The 165th Infantry crossed and established the first foothold on the eastern bank. By noon the other four regiments of the 42nd were established; Ohioans of the 166th on the extreme left, New Yorkers next, then the Alabamians of the 167th and on the extreme right the 168th from Iowa.
Just a few days after taking Croix Rouge Farm, the Alabama and Iowa regiments were again in heated combat.
"Once on the enemy's side of the Ourcq, Colonel Screws' men from Alabama and Colonel Bennett's men from Iowa rushed Sergy and took it. They were swept back to the riverbank by machine-gun blasts from the woods on the left. They rallied, rushed the village again, and this time ran into one of the best divisions in the German army, the Fourth Prussian Guards," Thompkins wrote.
"Americans who were at home then will remember the thrilling message of (French political leader) M. Andre Tardieu, who wrote -- "Today, American Soldiers met and defeated on the River Ourcq the best troops of the Prussian Guard,"" Thompkins wrote.
The battle would ebb and flow throughout July 28th and again on the 29th. Sergy would change hands seven times during the course of the battle before the Doughboys were forced back to the river bank.
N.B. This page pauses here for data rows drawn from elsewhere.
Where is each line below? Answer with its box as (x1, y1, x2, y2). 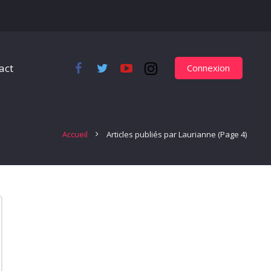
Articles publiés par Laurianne (106, 129, 216, 140)
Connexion (187, 62, 230, 74)
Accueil (62, 129, 88, 140)
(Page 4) (216, 129, 247, 140)
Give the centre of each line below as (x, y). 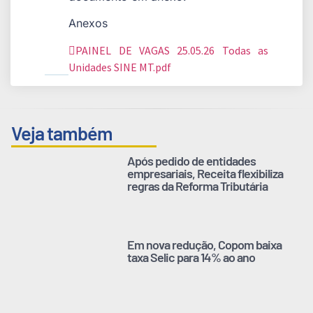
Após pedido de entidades (192, 160)
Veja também (62, 132)
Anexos (88, 23)
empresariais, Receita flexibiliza (205, 173)
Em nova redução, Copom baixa (205, 244)
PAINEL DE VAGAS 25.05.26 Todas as (172, 50)
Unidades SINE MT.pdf (120, 67)
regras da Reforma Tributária (198, 185)
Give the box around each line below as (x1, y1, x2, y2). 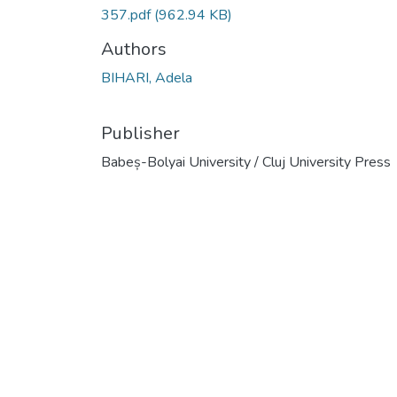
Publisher (101, 121, 180, 145)
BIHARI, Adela (101, 67, 192, 88)
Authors (101, 36, 167, 61)
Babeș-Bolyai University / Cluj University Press (101, 152, 391, 172)
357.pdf (101, 4, 154, 25)
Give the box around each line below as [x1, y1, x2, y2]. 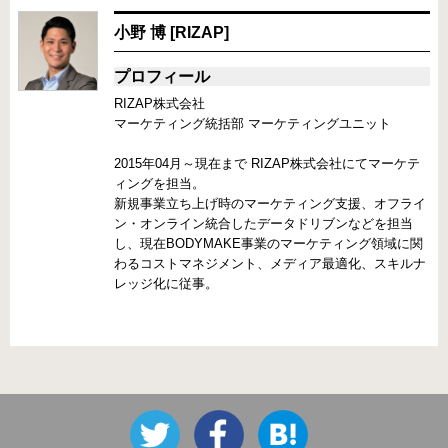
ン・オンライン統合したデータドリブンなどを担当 [114, 215, 413, 231]
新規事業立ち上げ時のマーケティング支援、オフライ [114, 195, 426, 211]
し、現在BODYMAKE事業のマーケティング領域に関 [114, 235, 423, 251]
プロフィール [114, 67, 210, 85]
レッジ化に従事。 [114, 275, 218, 291]
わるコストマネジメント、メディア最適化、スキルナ [114, 255, 426, 271]
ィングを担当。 [114, 175, 205, 191]
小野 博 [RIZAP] [114, 23, 229, 41]
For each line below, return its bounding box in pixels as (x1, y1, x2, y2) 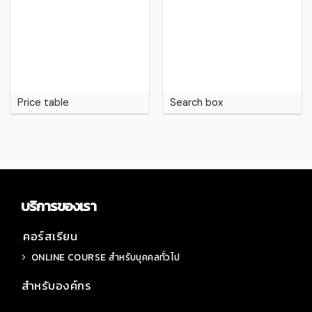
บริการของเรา (20, 196, 96, 217)
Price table (17, 95, 69, 109)
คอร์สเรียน (23, 228, 78, 246)
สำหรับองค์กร (21, 276, 92, 295)
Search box (169, 95, 223, 109)
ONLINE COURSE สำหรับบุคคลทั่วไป (31, 249, 180, 264)
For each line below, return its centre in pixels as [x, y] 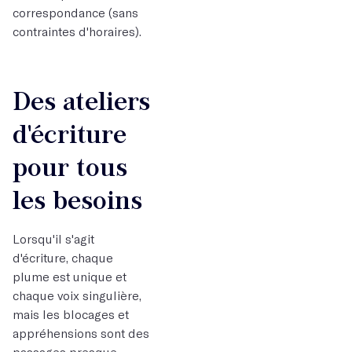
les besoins [77, 200]
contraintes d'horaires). [79, 31]
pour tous [70, 167]
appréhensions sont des [81, 333]
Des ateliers [81, 101]
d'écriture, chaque [63, 257]
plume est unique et [70, 276]
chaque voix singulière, [77, 295]
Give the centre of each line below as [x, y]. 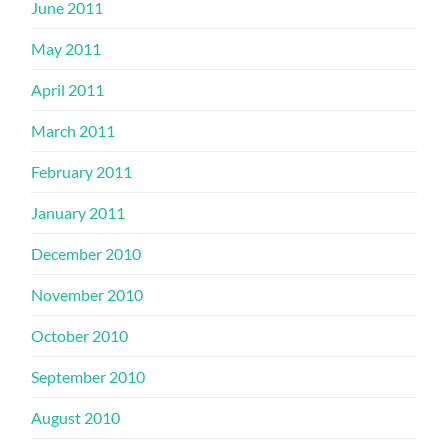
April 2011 [68, 89]
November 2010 [87, 294]
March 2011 [73, 130]
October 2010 [80, 335]
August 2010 [76, 417]
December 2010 [86, 253]
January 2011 [78, 212]
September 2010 [88, 376]
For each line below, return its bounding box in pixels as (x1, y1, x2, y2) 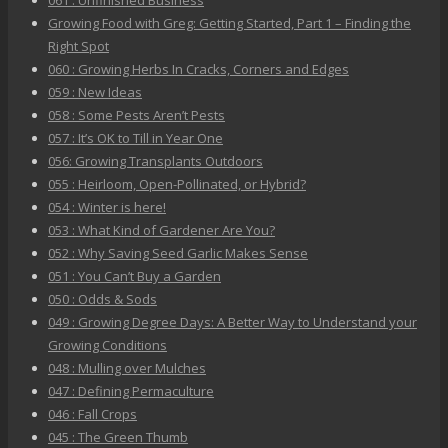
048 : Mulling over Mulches (48, 359, 206, 378)
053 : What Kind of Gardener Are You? (48, 221, 275, 240)
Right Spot (48, 37, 109, 56)
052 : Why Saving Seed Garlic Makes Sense (48, 244, 308, 263)
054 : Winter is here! (48, 198, 166, 217)
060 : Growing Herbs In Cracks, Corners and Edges (48, 60, 349, 79)
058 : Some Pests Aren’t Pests (48, 106, 225, 125)
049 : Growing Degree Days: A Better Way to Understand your (48, 313, 417, 332)
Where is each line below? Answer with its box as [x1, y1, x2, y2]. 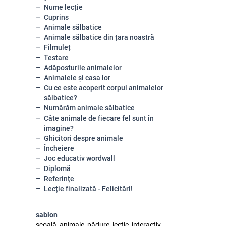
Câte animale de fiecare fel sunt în [44, 114, 154, 122]
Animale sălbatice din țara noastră [44, 33, 154, 41]
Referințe [44, 175, 74, 183]
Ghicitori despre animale [44, 134, 123, 142]
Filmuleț [44, 43, 71, 51]
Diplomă [44, 164, 71, 173]
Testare [44, 53, 69, 62]
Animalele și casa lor [44, 74, 110, 82]
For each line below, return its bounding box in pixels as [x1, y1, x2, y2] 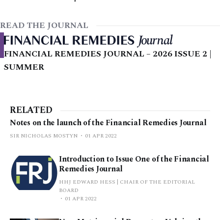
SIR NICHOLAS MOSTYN [10, 132, 78, 140]
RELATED [10, 104, 53, 117]
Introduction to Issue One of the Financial [59, 153, 209, 165]
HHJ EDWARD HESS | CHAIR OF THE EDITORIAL [59, 178, 195, 187]
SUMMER [4, 61, 44, 74]
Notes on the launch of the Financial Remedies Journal [10, 117, 207, 129]
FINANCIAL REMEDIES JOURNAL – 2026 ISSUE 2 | [4, 48, 212, 61]
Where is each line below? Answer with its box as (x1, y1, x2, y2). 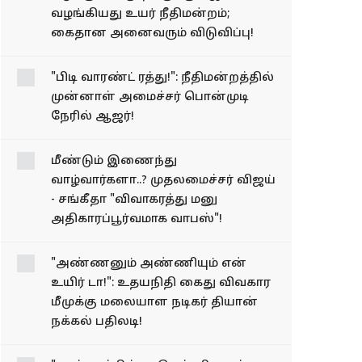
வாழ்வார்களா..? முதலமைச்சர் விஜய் (51, 212, 276, 226)
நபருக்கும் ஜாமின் (114, 6, 228, 21)
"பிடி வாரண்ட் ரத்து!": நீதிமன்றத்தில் (51, 109, 274, 124)
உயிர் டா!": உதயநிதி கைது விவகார (51, 314, 271, 329)
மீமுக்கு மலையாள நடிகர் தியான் (51, 334, 258, 348)
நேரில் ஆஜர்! (51, 148, 134, 162)
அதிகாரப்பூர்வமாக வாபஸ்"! (51, 250, 222, 265)
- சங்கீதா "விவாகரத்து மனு (51, 231, 217, 246)
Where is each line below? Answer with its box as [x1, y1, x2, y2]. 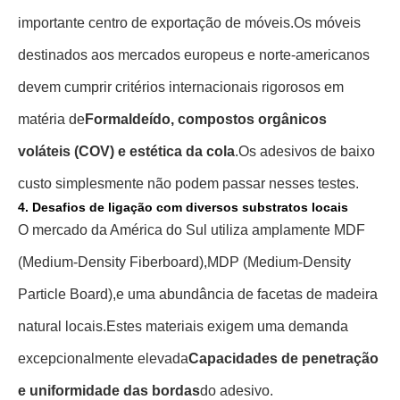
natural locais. [18, 319, 106, 334]
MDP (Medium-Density [207, 254, 351, 270]
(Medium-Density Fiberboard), [18, 254, 207, 270]
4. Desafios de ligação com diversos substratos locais [18, 200, 348, 214]
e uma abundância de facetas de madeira [116, 287, 378, 302]
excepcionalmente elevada [18, 351, 188, 366]
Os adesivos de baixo [238, 144, 375, 159]
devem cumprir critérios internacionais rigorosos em [18, 79, 344, 95]
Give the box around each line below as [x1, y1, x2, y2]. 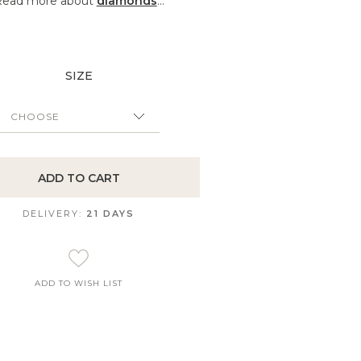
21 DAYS [86, 208, 135, 220]
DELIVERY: [23, 208, 87, 220]
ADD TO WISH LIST [35, 278, 123, 289]
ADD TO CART [37, 171, 120, 186]
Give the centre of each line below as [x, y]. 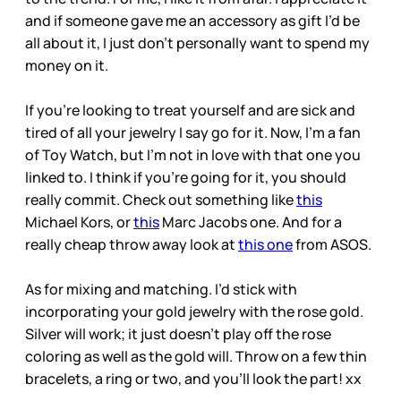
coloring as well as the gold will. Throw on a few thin [196, 357]
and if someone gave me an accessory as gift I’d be [192, 21]
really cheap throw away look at [132, 245]
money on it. [67, 66]
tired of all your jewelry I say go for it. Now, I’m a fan [193, 133]
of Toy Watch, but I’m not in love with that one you [193, 155]
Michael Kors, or [79, 222]
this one [265, 245]

With the 165th Infantry, losses were also staggering. After seizing their objective on July 28, Meurcy Farm, about a mile in from the river, the regiment was forced back to its crossing site on July 29 before launching a final attack to seize the heights over the Ourcq.
Among the dead in the ranks of the 69th on July 29 was Sgt. Joyce Kilmer, an intelligence analyst with the regimental headquarters and famous poet. He was killed by a sniper's bullet while conducting a reconnaissance with the 165th commander, Lt. Col. William Donovan.
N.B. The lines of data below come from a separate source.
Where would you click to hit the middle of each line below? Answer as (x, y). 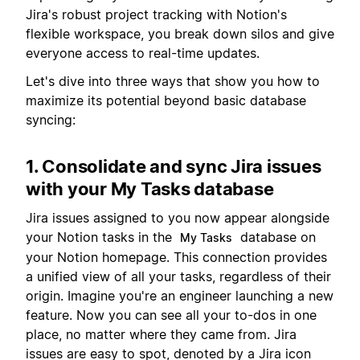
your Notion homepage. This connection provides (176, 258)
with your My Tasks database (150, 188)
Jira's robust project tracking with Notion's (156, 15)
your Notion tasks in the (101, 237)
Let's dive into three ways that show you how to (173, 81)
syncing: (51, 119)
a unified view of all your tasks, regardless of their (178, 277)
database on (276, 237)
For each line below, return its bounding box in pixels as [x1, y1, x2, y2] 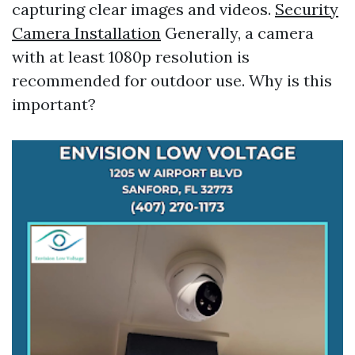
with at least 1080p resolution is [12, 47, 250, 67]
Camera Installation [12, 23, 161, 43]
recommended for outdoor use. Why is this [12, 71, 332, 90]
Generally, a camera [161, 23, 314, 43]
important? [12, 94, 96, 114]
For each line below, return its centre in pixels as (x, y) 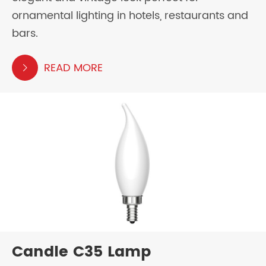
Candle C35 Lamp (81, 252)
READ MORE (73, 68)
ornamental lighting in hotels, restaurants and (130, 16)
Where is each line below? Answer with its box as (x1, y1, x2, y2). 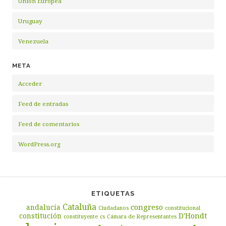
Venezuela (18, 37, 48, 45)
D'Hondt (178, 210, 207, 221)
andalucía (26, 202, 61, 212)
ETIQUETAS (91, 190, 135, 198)
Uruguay (18, 17, 42, 25)
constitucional (164, 204, 200, 212)
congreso (130, 202, 163, 212)
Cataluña (62, 201, 96, 213)
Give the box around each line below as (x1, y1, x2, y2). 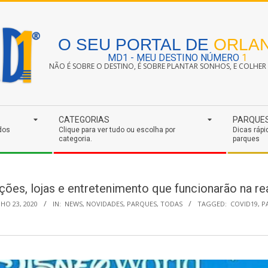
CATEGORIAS (59, 115, 109, 124)
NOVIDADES (86, 199, 123, 208)
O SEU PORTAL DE (58, 35, 214, 54)
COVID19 (230, 199, 258, 208)
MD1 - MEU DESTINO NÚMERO (108, 52, 242, 63)
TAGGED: (197, 199, 227, 208)
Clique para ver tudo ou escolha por (59, 126, 175, 134)
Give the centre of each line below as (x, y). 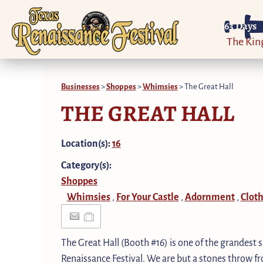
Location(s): (86, 143)
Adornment (210, 196)
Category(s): (86, 164)
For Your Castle (147, 196)
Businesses (80, 86)
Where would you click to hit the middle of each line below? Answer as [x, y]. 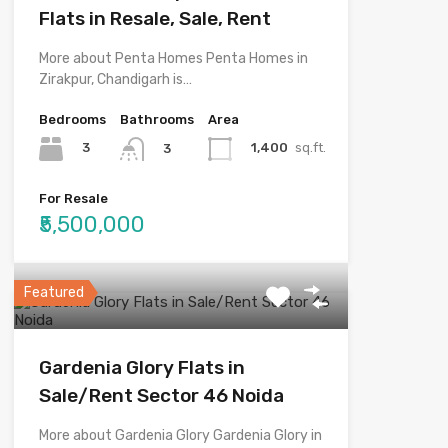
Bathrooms [156, 119]
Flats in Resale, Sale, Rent [154, 18]
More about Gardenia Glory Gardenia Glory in [180, 435]
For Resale [73, 198]
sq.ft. [310, 148]
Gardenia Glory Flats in [141, 367]
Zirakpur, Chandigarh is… [115, 79]
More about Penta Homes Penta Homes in [173, 58]
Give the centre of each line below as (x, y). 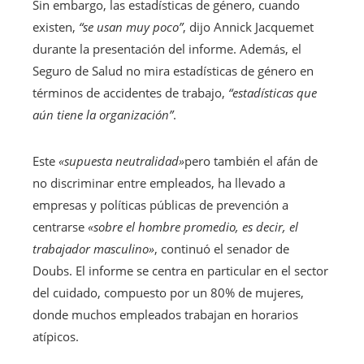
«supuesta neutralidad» (121, 161)
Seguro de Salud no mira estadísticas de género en (173, 71)
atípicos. (56, 337)
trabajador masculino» (93, 249)
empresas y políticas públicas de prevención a (160, 205)
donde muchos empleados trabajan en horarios (165, 315)
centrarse (60, 227)
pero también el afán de (251, 161)
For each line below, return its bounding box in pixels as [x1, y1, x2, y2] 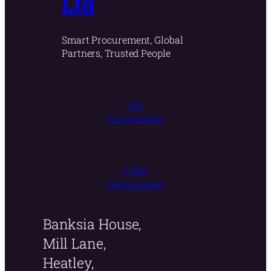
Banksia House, [42, 214, 142, 233]
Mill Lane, [42, 233, 106, 252]
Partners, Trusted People [62, 46, 171, 59]
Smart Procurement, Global [62, 33, 183, 46]
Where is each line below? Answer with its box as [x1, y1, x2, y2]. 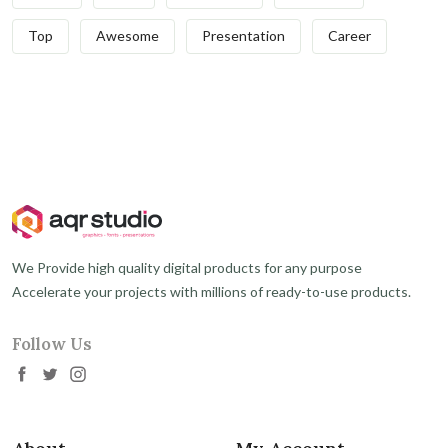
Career [328, 27, 371, 45]
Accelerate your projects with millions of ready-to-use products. [12, 283, 411, 301]
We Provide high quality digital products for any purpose [12, 259, 362, 277]
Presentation [202, 27, 285, 45]
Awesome [96, 27, 159, 45]
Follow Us [12, 333, 92, 356]
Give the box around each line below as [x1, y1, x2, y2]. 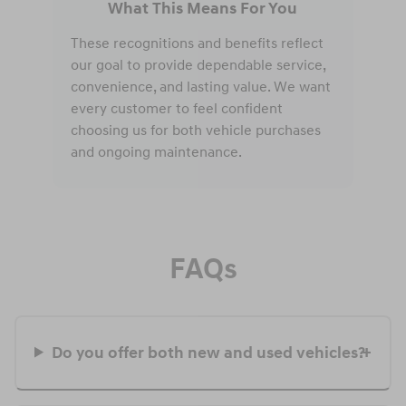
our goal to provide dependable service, [70, 55, 325, 74]
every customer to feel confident [70, 99, 283, 118]
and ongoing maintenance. [70, 142, 242, 161]
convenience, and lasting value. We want [70, 77, 331, 96]
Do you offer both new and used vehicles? [52, 342, 366, 363]
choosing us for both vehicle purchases [70, 121, 321, 140]
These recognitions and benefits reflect [70, 34, 324, 53]
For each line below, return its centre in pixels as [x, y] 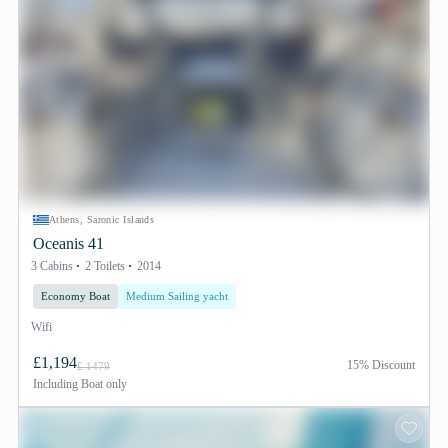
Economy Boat [75, 296]
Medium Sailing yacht [177, 296]
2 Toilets [105, 266]
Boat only [102, 384]
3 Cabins [52, 266]
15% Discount [381, 365]
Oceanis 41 [68, 243]
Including [55, 384]

Casualties for the Rainbow Division during its Champagne Defensive and attack to the Ourcq River cost the unit 184 officers and 5,469 men, or roughly one quarter of its entire strength. Replacements would arrive in August; newly trained draftees to bring the 42nd Division and its regiments back to full strength.
"No Soldiers in the world were more willing than the Americans to come to close quarters with the enemy and fight it out with bayonets," Thompkins wrote. "The difficulty the Rainbow was finding here on the Ourcq was in getting to close quarters without being killed or disabled. Rushing through the open up to the concealed German machine-guns in the hope of frightening the gunners into surrender, or of catching them off their guard, was sheer suicide."
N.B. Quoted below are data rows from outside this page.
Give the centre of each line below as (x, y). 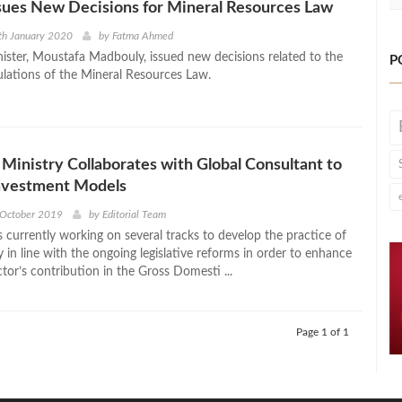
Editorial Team (134, 215)
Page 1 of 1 (323, 332)
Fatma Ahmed (142, 35)
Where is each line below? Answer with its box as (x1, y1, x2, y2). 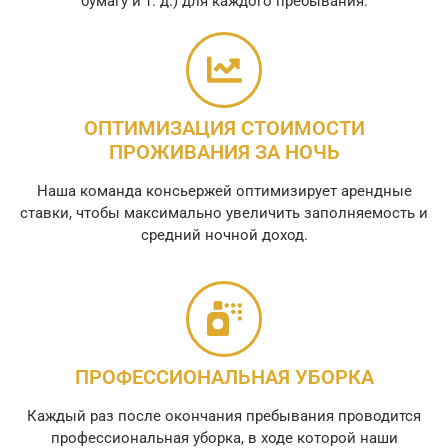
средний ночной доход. (140, 225, 308, 244)
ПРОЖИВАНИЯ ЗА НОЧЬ (108, 139, 340, 164)
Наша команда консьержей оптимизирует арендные (36, 181, 412, 200)
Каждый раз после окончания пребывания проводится (27, 406, 421, 425)
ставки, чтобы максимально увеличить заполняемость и (20, 203, 428, 222)
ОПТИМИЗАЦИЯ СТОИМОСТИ (83, 115, 365, 140)
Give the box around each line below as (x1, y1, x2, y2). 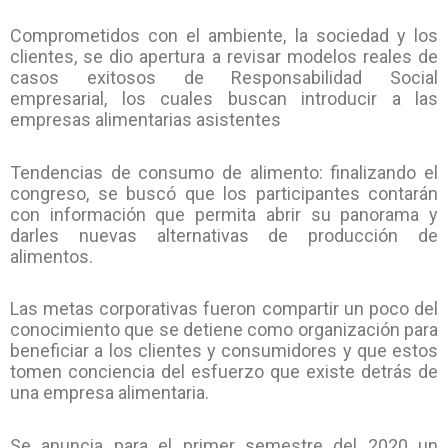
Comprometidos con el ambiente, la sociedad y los (10, 25, 438, 47)
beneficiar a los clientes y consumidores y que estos (10, 340, 438, 362)
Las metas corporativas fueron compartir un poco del (10, 298, 438, 320)
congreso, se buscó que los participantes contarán (10, 182, 438, 204)
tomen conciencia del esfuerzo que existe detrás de (10, 361, 438, 383)
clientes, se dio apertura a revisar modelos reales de (10, 46, 438, 68)
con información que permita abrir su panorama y (10, 203, 438, 225)
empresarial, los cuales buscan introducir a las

The lessons and replacements would be needed, as the Rainbow would go back into combat on September 11. General Pershing had come to trust the division to achieve its combat objectives, and the Rainbow would be present for the first all-American offensive of WWI at St. Mihiel.
During the World War I centennial observance, the New York National Guard and New York State Division of Military and Naval Affairs will issue press releases noting key dates which impacted New Yorkers, based on information and artifacts provided by the New York State Military Museum in Saratoga Springs, N.Y.